Saving you 15 minutes is a blog about all the little things you hit on a day to day basis which could probably save another DBA about 15 minutes, if they knew about it…
Databases upgrades on large production environments using clustering technology not replicated in pre-production environments are pieces of work which are only enjoyable once you have finished. The day before an upgrade I was copying some RMAN pieces to a test server to then do a quick test upgrade. I had done this many times before as part of the upgrade plan and I found myself with a bit of spare time so I thought I would give it another go, just in case.
Process is simple with the layout identical to production, restore controlfiles, mount the database restore the database, recover, simple. However when I came to the restore I kept getting this error out of RMAN: ORA-01861: literal does not match format string.
I spent a bit of time trying to work out what was going wrong, in fact probably too much time, as what I was trying to do was so simple, in a way it makes it more confusing. Anyway I started to look around on MOS and found this, RMAN Recovery Session Fails with ORA-1861.
It seems that my controlfile has an invalid date, in fact by dumping out the controlfile to a text file (SQL> alter session set events ‘immediate trace name controlf level 20′;) and then using a Unix split command (the output was too big to look at in one chunk) I found the issue. It seems that the latest controlfile backup had a completion time of 31st February, that well known made up date.
How this happened I don’t know and I am currently trying to work it out. Here is the entry from the dump.
RECID #477319 Recno 5319 Record timestamp 02/25/14 16:29:49 piece #1 copy #1 pool 0 Backup set key: stamp=831602190, count=467255 V$RMAN_STATUS: recid=18446741324928359424, stamp=18446741324928359416 Flags: <concurrent access> Device: DISK Handle: /u01…. Media-Handle: Comment: Tag: TAG20131116T003630 Completion time 02/31/14 02:17:24
What was slightly more interesting is when I came back to replicate this issue I couldn’t, it was using a controlfile backup from the following day. I dumped out the controlfile and then try to locate the same record.

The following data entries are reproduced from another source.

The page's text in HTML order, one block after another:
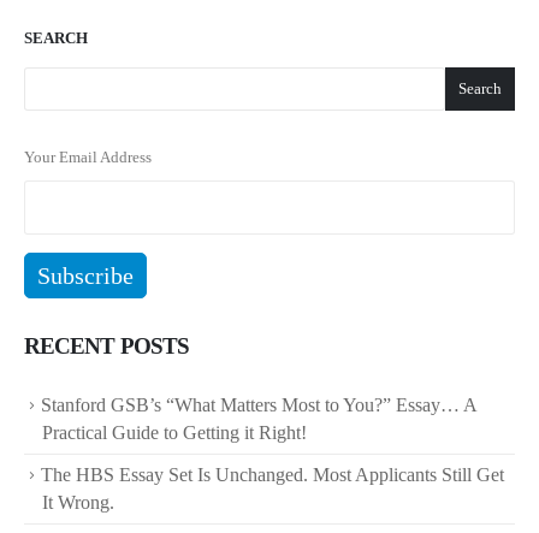
SEARCH
Search
Your Email Address
RECENT POSTS
Stanford GSB’s “What Matters Most to You?” Essay… A
Practical Guide to Getting it Right!
The HBS Essay Set Is Unchanged. Most Applicants Still Get
It Wrong.
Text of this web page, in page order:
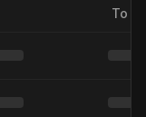
To

RECID #467208 Recno 8008 Record timestamp 11/16/13 00:36:34 piece #1 copy #1 pool 0 Backup set key: stamp=831602190, count=467255 V$RMAN_STATUS: recid=18446741324928359552, stamp=18446741324928359544 Flags: <deleted> <concurrent access> Device: DISK Handle: /u01 Media-Handle: Comment: Tag: TAG20131116T003630 Completion time 11/16/13 00:36:35
Of course I didn’t hit the same issue when I came to do the restore so you could argue what’s the problem. For me it is an issue of consistency, I don’t like intermittent issues which I can’t control. So in fact every day since I have hit this I have been doing test restores but I can’t replicate the issue. As we have more confidence in the process now it seems academic to try and work out what caused the original rogue record. I guess which each full restore and re-cataloguing of the recovery area all the backup pieces will have different IDs etc. Further dumping of the controlfiles has shown Completion Times in the future which doesn’t seem right but as these are valid dates it won’t through up the same literal error. Anyway if you have ever come across this before and you can shed some light on the Oracle internals of controlfiles then maybe you can save me 15 minutes.